Marriage and Divorce in Religions and As Given In Quran


By Rashid Samnakay, New Age Islam

25 October 2016










Representative Photo

Religious and social customs in almost all societies and in all walks of life were constructed by Males to give them greater advantages over the Females. This is true even today. In many progressive countries there are ministries and commissions to protect women’s rights to counter gender discrimination. 

Discrimination against women is alive and well and universal. The UN in its Article1 of Charter to promote says: “…co-operation in promoting and encouraging respect for human rights and for fundamental freedoms for all without distinction of race, sex, language or religion”. For that reason there are established conventions such as The Convention for the Status of Women (CSW) and others such as The Convention on the Elimination of all Forms of Discrimination against Women (CEDAW)! In many parts of the world, backed by legislation, the attitudes are changing for the better.

Strangely, it is in the Muslim countries that women have led the field and occupied highest positions in the political hierarchy. Yet in the traditional/Sharia based Muslim countries the situation is shameful.

The well-meaning, learned and enlightened scholars never tire of telling the world that Quran, whence Islam originates, was the first ‘ordinance’ to grant unprecedented rights to women and empower them, centuries ago. For that reason the poet philosopher Dr. Iqbal is quoted as saying that it appears to him that the Quran is written by a woman for women.
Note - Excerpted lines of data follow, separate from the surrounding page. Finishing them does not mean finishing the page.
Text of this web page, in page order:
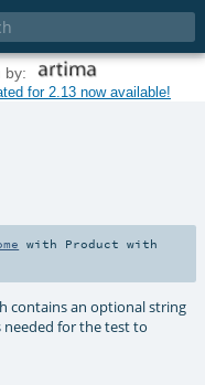
by:
for 2.13 now available!
with Product with
contains an optional string
for the test to
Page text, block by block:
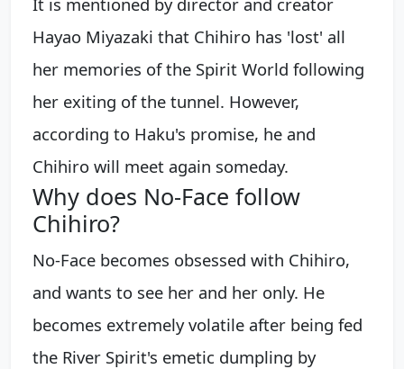
Hayao Miyazaki that Chihiro has 'lost' all
her memories of the Spirit World following
her exiting of the tunnel. However,
according to Haku's promise, he and
Chihiro will meet again someday.
Why does No-Face follow
Chihiro?
No-Face becomes obsessed with Chihiro,
and wants to see her and her only. He
becomes extremely volatile after being fed
the River Spirit's emetic dumpling by
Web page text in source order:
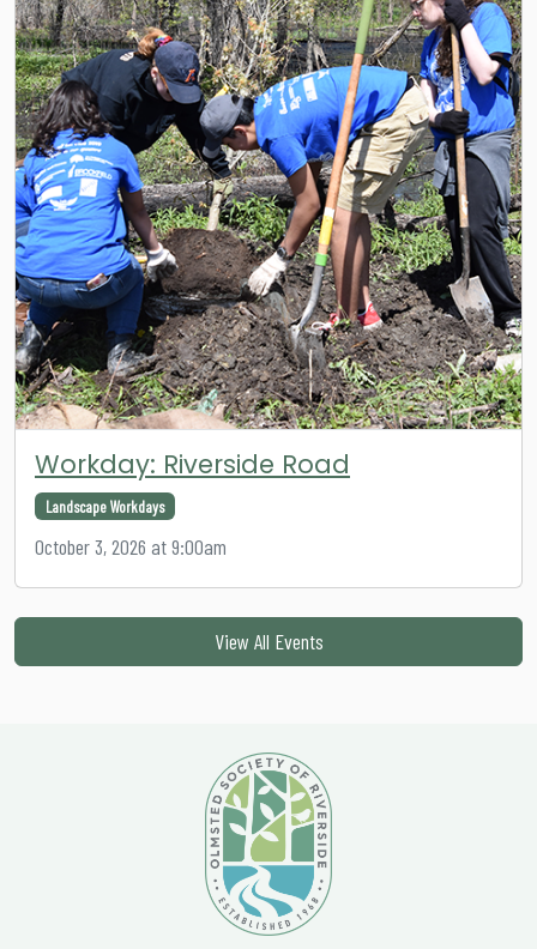
Workday: Riverside Road
Landscape Workdays
October 3, 2026 at 9:00am
View All Events
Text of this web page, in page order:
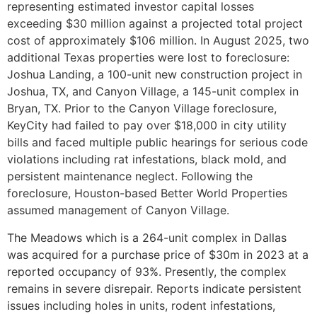
representing estimated investor capital losses
exceeding $30 million against a projected total project
cost of approximately $106 million. In August 2025, two
additional Texas properties were lost to foreclosure:
Joshua Landing, a 100-unit new construction project in
Joshua, TX, and Canyon Village, a 145-unit complex in
Bryan, TX. Prior to the Canyon Village foreclosure,
KeyCity had failed to pay over $18,000 in city utility
bills and faced multiple public hearings for serious code
violations including rat infestations, black mold, and
persistent maintenance neglect. Following the
foreclosure, Houston-based Better World Properties
assumed management of Canyon Village.
The Meadows which is a 264-unit complex in Dallas
was acquired for a purchase price of $30m in 2023 at a
reported occupancy of 93%. Presently, the complex
remains in severe disrepair. Reports indicate persistent
issues including holes in units, rodent infestations,
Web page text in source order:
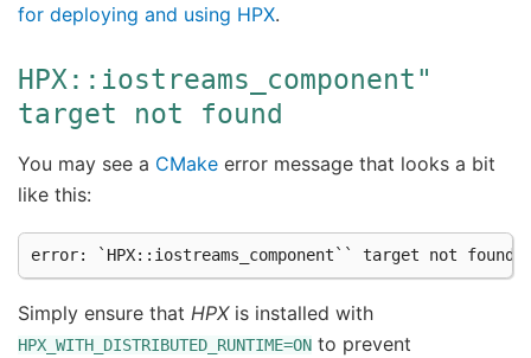
for deploying and using HPX.
HPX::iostreams_component"
target
not found
You may see a CMake error message that looks a bit
like this:
Simply ensure that HPXis installed with
HPX_WITH_DISTRIBUTED_RUNTIME=ON to prevent
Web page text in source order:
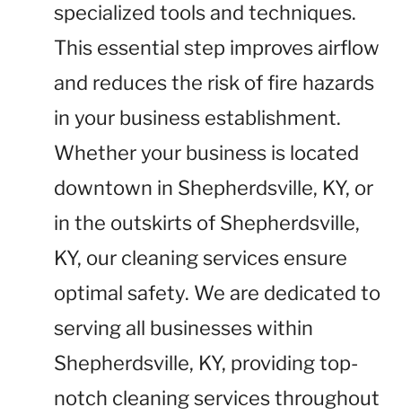
specialized tools and techniques.
This essential step improves airflow
and reduces the risk of fire hazards
in your business establishment.
Whether your business is located
downtown in Shepherdsville, KY, or
in the outskirts of Shepherdsville,
KY, our cleaning services ensure
optimal safety. We are dedicated to
serving all businesses within
Shepherdsville, KY, providing top-
notch cleaning services throughout

It may be so, but in practice the religiously implemented rules and regulations named “Sharia” – to falsely give it Arabic/Quranic tinge -- in many countries and societies of Muslims not only contradict but reject Quran’s ordinances. They utterly humiliate the female in their customs of marriage, divorce and reunion! This is focused on here, in only one aspect.

This issue is discussed on some of the very important principles of Quran, viz:-

1.     Mankind, including womankind is created on the basis of “dignity”.

2.     Accepting the naturally occurring weaknesses of females, man and woman have “equal rights”.

3.     Man is therefore the “protector” of the weaker sex.

4.     In the normality of social structure, Man is the “provider” of the weaker sex.

5.     Human relations are based on “Justice”. Where Justice is composed of a package of: a) Equality, b) Equity, c) Compassion and d) Generosity.

6.     Mankind is endowed with intelligence to conduct itself “rightly”.

These principles are paramount and are to be applied always.

Marriage in Quran is serious event based on: promise, understanding and commitment by two consenting and fully mature adults to comply within the agreed terms of the union. This commitment or ‘contract’ must be witnessed by at least two respectable members of the community, one each representing the bride and the groom. This is to ensure that the community at large is assured that the union is: moral, ethical and in terms of the laws of the land, legal. There are literally hundreds of verses in Quran referring to marriage conditions; prohibited marriages, age of maturity, consent, waiting period, exchange of gift, divorce, reunion and other related issues.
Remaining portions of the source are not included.